1. A federal learning-based joint training method, applied to a federal learning-based joint training system, wherein the system includes at least two active parties and at least one passive party, the passive parties possess characteristic data, each active party possesses partial tag data, any one of the at least two active parties is selected as a coordinator, and all of the active parties and the passive parties have completed sample alignment, comprising:

2. The method according to claim 1, wherein the precision-based lossless privacy preserving tree promotion algorithm, a coordinator coordinates an active party and a passive party according to the [ g ] _i ]And [ h ] _i ]Training to obtain a lifting tree model, comprising:

3. The method of claim 2, wherein the preset termination condition comprises:

or alternatively, the first and second heat exchangers may be,

the tree depth of the lifting tree is equal to the set depth threshold.
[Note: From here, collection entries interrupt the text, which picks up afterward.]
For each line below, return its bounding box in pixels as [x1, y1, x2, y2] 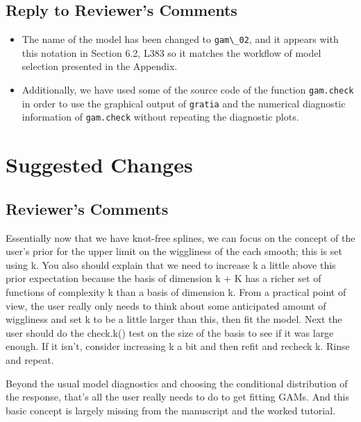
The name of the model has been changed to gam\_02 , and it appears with [22, 32, 339, 46]
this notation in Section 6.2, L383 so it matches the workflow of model [22, 45, 321, 60]
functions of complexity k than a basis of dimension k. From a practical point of [6, 284, 346, 299]
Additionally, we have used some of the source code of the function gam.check [22, 82, 354, 97]
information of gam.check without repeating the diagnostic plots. [22, 109, 299, 124]
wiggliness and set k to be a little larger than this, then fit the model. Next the [6, 312, 342, 326]
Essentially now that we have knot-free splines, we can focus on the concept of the [6, 230, 355, 245]
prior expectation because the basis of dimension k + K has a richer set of [6, 271, 321, 285]
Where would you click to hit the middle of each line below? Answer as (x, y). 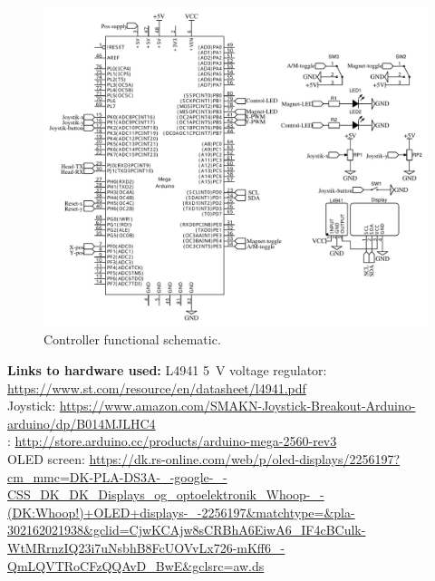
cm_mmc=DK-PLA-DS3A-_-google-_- (117, 476)
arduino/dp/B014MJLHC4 (82, 423)
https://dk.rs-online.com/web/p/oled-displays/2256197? (245, 458)
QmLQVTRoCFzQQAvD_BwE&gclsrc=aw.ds (136, 565)
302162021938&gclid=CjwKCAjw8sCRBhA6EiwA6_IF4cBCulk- (187, 530)
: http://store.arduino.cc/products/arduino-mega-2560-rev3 (172, 441)
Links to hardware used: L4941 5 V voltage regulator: (167, 369)
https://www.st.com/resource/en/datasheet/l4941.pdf (157, 387)

4. The method according to claim 1, wherein the precision-based lossless privacy preserving tree promotion algorithm, a coordinator coordinates an active party and a passive party according to the [ gi ] _] And [ h ] _i ]Training to obtain a lifting tree model, comprising:

5. The method according to claim 1, wherein the precision-based lossless privacy preserving tree promotion algorithm coordinatesThe party coordinates the active party and the passive party according to the [ g ] _i ]And [ h ] _i ]After training to obtain the lifting tree model, the method further comprises the following steps:

6. The method according to claim 1, wherein the precision-based lossless privacy preserving tree promotion algorithm, a coordinator coordinates an active party and a passive party according to the [ g ] _i ]And [ h ] _i ]Training to obtain a lifting tree model, comprising:

7. The method of claim 1, wherein the secure multiparty computing protocol comprises: SPDZ protocol supporting both parties' secure computing or NPDZ protocol supporting multiparty secure computing.
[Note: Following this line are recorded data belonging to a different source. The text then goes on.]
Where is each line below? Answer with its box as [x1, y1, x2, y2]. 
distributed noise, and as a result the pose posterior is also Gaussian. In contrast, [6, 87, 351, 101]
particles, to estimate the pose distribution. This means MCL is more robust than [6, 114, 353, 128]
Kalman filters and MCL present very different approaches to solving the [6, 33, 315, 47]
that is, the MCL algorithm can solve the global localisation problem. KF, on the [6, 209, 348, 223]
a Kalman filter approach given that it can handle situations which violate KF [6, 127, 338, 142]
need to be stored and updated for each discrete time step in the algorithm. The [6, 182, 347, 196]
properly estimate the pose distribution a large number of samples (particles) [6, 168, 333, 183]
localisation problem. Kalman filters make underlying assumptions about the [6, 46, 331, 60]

8. The method of claim 7, wherein the parameter server of the passive party bases the ciphertext [ g ] of the first derivative from each active party from the sample dimension based on a secure multiparty computing protocol _ji ]And ciphertext of second derivative [ h ] _ji ]Respectively summing to obtain ciphertext [ g ] of first derivative of active side sample _i ]And ciphertext of second derivative [ h ] _i ]Comprising:

based on the target protocol, the first and second derivatives from the coordinator and different initiatives are summed separately from the sample dimension.

9. A federal learning based joint training system, wherein the system comprises at least two active parties and at least one passive party, the passive party having characteristic data, each active party having part of tag data, any one of the at least two active parties being selected as a coordinator, all active and passive parties having completed sample alignment, characterized in that the system is applied with the federal learning based joint training method of any one of claims 1 to 8.